*** Stored data Section Begins ***

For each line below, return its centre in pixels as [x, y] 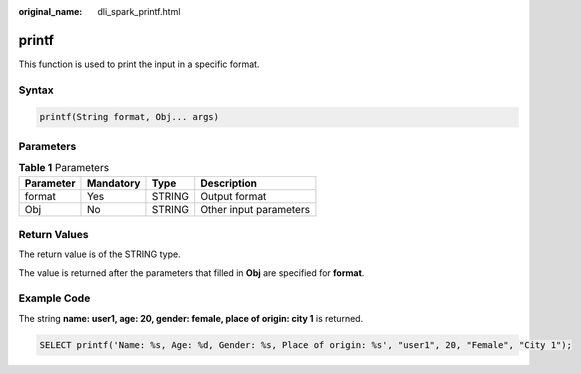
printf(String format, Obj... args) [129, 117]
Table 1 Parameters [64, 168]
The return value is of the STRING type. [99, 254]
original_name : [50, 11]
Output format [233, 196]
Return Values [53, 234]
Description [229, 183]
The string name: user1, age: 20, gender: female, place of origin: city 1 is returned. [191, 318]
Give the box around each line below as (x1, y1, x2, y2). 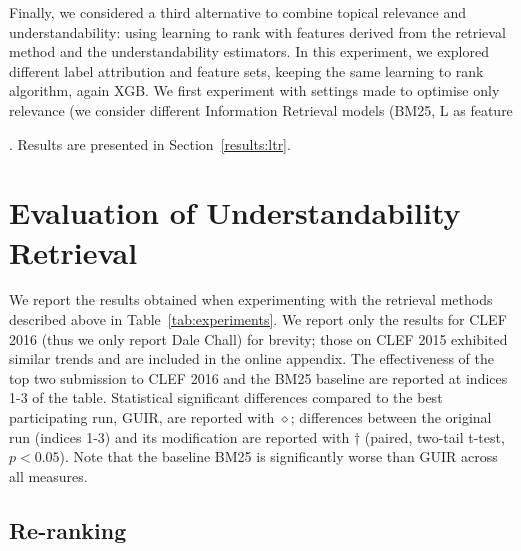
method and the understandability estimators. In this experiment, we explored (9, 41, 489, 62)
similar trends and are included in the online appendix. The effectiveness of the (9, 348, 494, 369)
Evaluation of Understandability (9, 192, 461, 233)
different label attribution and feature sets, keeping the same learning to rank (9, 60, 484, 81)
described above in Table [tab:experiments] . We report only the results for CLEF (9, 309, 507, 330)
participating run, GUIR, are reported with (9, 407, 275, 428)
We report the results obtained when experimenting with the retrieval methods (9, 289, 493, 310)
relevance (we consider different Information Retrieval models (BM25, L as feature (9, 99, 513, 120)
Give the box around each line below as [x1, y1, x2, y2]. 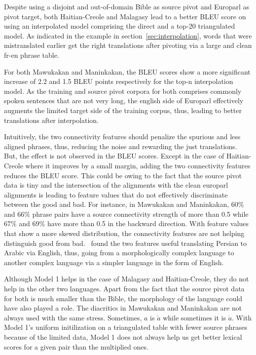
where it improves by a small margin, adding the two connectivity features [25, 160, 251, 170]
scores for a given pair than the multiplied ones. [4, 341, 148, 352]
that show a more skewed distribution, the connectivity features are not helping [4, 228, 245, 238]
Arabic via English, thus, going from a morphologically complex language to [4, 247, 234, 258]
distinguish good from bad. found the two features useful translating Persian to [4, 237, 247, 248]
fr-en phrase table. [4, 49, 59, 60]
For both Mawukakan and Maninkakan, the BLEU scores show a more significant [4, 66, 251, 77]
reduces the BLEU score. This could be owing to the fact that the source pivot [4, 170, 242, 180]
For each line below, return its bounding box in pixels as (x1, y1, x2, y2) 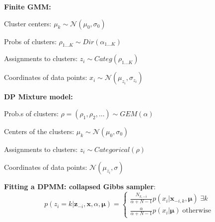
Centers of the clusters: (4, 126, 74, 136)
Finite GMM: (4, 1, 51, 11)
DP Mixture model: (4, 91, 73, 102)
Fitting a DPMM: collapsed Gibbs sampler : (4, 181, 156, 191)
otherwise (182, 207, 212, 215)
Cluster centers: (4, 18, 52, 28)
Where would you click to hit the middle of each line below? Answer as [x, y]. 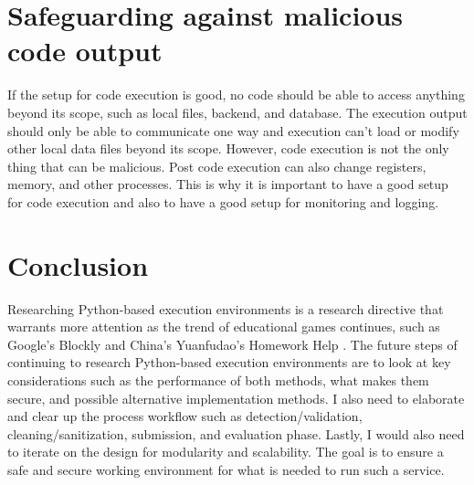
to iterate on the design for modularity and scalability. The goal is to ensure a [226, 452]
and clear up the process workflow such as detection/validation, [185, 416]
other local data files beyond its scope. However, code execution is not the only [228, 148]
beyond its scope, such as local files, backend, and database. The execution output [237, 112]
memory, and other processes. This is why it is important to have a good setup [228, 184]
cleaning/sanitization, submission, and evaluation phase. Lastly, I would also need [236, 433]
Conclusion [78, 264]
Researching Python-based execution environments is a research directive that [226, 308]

*** Stored data Section Ends ***

#### [What is being asked]
Starting with the line that contains "cleaning/sanitization, submission, and", return each line through the last one of the data above, exactly as written and nothing more.

#### [Exercise result]
cleaning/sanitization, submission, and evaluation phase. Lastly, I would also need [236, 433]
Conclusion [78, 264]
Researching Python-based execution environments is a research directive that [226, 308]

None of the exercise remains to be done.